—Bravo! lui répondis-je aussitôt que je le vis reparaître chargé de sa proie. Tu viens de rendre un grand service à notre poulailler; car c'est un animal bien dangereux et bien friand de volaille. Comment l'as-tu tué?

—Je l'ai vu sur un arbre, et je l'ai abattu d'un coup de fusil; mais dans un clin d'œil il s'est relevé; et il s'apprêtait à s'élancer, quand je lui tirai un coup de pistolet à bout portant. J'espère qu'il est bien plus beau que le chacal que Jack m'a écorché, et que mon cher frère ne me l'arrangera pas de même.

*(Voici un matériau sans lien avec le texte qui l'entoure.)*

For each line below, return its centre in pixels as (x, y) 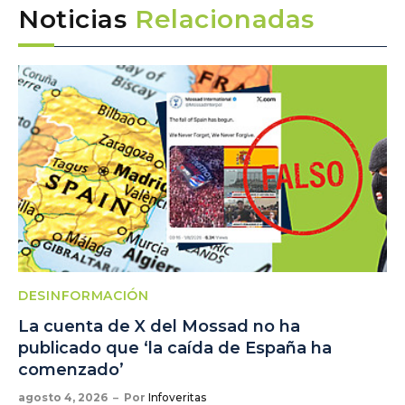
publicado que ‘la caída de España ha (175, 348)
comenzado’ (71, 370)
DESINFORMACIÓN (84, 296)
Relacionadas (225, 19)
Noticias (77, 19)
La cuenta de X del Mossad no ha (159, 327)

—Oui, c'est, je crois, un margaï d'Amérique; tu peux d'abord t'en faire une ceinture comme celle de Jack, et des quatre jambes des étuis pour les services de table.

—Et moi, mon papa, interrompit alors Jack, ne puis-je rien faire de la peau du porc-épic?

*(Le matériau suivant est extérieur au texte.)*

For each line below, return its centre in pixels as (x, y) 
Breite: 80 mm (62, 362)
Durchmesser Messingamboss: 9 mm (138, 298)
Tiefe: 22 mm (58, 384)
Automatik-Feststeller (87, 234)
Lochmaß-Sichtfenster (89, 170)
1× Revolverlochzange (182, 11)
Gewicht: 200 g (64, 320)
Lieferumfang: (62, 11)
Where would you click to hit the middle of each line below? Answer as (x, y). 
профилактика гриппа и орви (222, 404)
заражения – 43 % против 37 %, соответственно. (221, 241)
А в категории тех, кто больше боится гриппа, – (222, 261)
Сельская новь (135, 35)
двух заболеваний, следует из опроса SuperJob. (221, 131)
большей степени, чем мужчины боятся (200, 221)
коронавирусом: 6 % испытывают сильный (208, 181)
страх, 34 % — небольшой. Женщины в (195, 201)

—Tu peux en faire aussi des étuis, car Fritz ne pourra nous en donner que quatre, et nous sommes six à table; mais je crois que tu feras mieux d'en faire une cotte de maille pour l'un de nos chiens.»

Mes enfants trouvèrent mes idées si heureuses, qu'ils ne me laissèrent aucun repos jusqu'à ce qu'elles fussent mises en œuvre. Ernest, cependant, qui se reposait tandis que sa mère et le petit Franz s'évertuaient à nous préparer à dîner, me dit:

«Mais enfin, mon père, de quelle espèce sont ces arbres?»

Nous hésitions entre des mangliers et des noyers, quand ma femme s'aperçut que le petit Franz mangeait une espèce de fruits, et l'entendit dire: «Oh! que c'est bon!» Elle courut à lui, les lui arracha des mains, et lui demanda: «Où as-tu trouvé cela?

—Dans l'herbe, répondit-il, c'en est rempli: les poules et les cochons en mangent.»

J'accourus au bruit, et je vis alors que ces beaux arbres étaient des figuiers; car c'était la véritable figue que le petit Franz avait dans les mains.